While the position taken by the counsel in this behalf is plausible, and is enforced by a former decision of this court, we are not now prep'ared to sustain them in it. On mature reflection, we are. not prepared to say, nor do we think it was intended by this provision of the constitution to deprive the legislature of the power to pass statutes like the one in question, whereby a fixed sum in the nature of liquidated damages is given to one who has suffered injury by the wrongful act or oppression of a public officer.

It may be true that such statutory allowance is much in excess of the actual loss sustained or injury done, and therefore, to the extent that it is so. in its effect upon the offending officer, is in the nature of a penalty. But the power of the legislature to fix the maximum, or even the exact amount recoverable by a private person sustaining injury, or that shall accrue to the public in case of official delinquency, cannot be successfully questioned. Indeed it has been said by an able law writer in support, or rather in commendation, of such legislation, that “ A uniform measure of damages under the same substantial state of facts is desirable, even though the rule therefor be arbitrary.” Field’s Law of Damages, sec. 17.

This section of the constitution, as we understand it, has no reference whatever to those damages, whether *186limited in the amount recoverable or not, which a private person may sustain, but solely to such as, under the law -of the land, are given to the public and go into the public treasury. Its object doubtless was to correct what were considered abuses in the disposition of public moneys realized from the several sources therein mentioned, and to insure their proper expenditure in the future. Its evident scope is to give direction to the distribution of particular funds belonging, under the law, to the public at large or to a particular subdivision thereof, and thereby insure an equitable distribution, viz.: to the particular subdivision of the public upon whom rests the chief responsibility and expense of enforcing the criminal laws and police regulations •of the people. We are aware that this view of this provision conflicts with an expression in the opinion of this court in Atchison & Neb. R. R. Co. v. Baty, 6 Neb., 37. To the extent, however, that it does, the law of that ease should be modified. -

The third point urged is,that “The finding of the court is contrary to the law and the evidence.” As to the finding being against the law, that is disposed of by what we have already said. Is it contrary to the evidence? It is claimed that,inasmuch as there was evidence to the effect that at the time of exacting the illegal fee the officer remarked that “if it is not all right I will make it right,” he could not have been guilty of the extortion. All that can he properly claimed for this testimony is that it was some evidence of good faith on the part of the officer in fixing the amount of compensation demanded. Eor this purpose it was- doubtless received and duly considered by the court below. But it was by no means conclusive upon that question. It must be borne in mind that there was much other testimony hearing on the same point, to which that court was required to give due effect. *187It appears that there was a serious controversy at the time as to the charge, and an earnest protest by one of the defendants in error against paying the sum demanded, so that the. attention of the officer was specially directed to the matter of his legitimate fees, which were not at all difficult of ascertainment under the statutory itemization. It would seem, therefore, if he had been earnestly disposed to keep within the law, that he could not, as he did, have fixed upon double the amount that he was really entitled to receive.

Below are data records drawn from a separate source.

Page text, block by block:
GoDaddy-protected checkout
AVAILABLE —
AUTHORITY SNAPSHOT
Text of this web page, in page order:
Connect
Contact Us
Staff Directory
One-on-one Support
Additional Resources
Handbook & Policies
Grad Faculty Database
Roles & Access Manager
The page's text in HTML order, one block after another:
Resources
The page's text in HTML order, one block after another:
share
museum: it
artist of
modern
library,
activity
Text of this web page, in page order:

The issues in this ease were tried to the court without a jury, and there is some conflict of evidence. In such case the finding of the court upon the facts is entitled to the same respect as would be accorded to the verdict of a jury under the same circumstances. Although it may even be possible, nay probable, that this court, upon the same evidence, would have found differently, this is not a reason for reversing the judgment of that court. This is not the trial court, and upon this question we cannot weigh the evidence as between the parties, but only declare whether there be evidence by which the finding of the court below can be sustained. We think the finding is amply supported by the evidence.

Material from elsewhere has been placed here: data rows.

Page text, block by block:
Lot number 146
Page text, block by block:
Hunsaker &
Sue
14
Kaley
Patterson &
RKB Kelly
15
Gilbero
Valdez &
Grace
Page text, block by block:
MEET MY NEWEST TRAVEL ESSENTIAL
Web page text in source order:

The only remaining objection is, that “ The court erred in refusing to find whether the facts stated in the' second count of defendant’s answer were true.” This “count” of the answer alleged “that at the time hé delivered said transcript and bond mentioned in said plaintiffs’ petition to said plaintiffs, the said plaintiffs paid to this defendant the sum of one dollar and sixty cents; but said defendant alleges that said sum was not demanded as legal fees for said papers, but included pay for his trouble in going a distance of nearly seven miles to ascertain if the sureties on said bond were responsible for the amount named therein, and if the *188signatures thereto were the signatures of the persons purporting to have signed the same. And that said defendant did so go and see said bondsmen at the special instance and request of said plaintiffs.”'

There is no force whatever in this objection. The special finding of the court covered the whole ground of the case, and in effect completely negatived the facts therein alleged in defense of the charge made. The finding in part is: “that said defendant made out and delivered to said plaintiffs a transcript of a certain case lately tried before said defendant as a justice of the peace, and took, filed, and approved a bond for such appeal. And the court do further find that said transcript' contained two hundred and fifty-five words. That defendant demanded and received from said plaintiffs for such service the sum of one dollar and sixty cents; that he was entitled by law to charge therefor and for such service the sum of eighty cents and no more.” Thus the services, for which the court finds the one dollar and sixty cents were paid, are particularized; there is nothing left to conjecture; it was for the bond and transcript that the charge was made, and the money paid. The finding negatives the answer just as effectively as if it had been quoted into it, and followed by the formal declaration, “ this is untrue.”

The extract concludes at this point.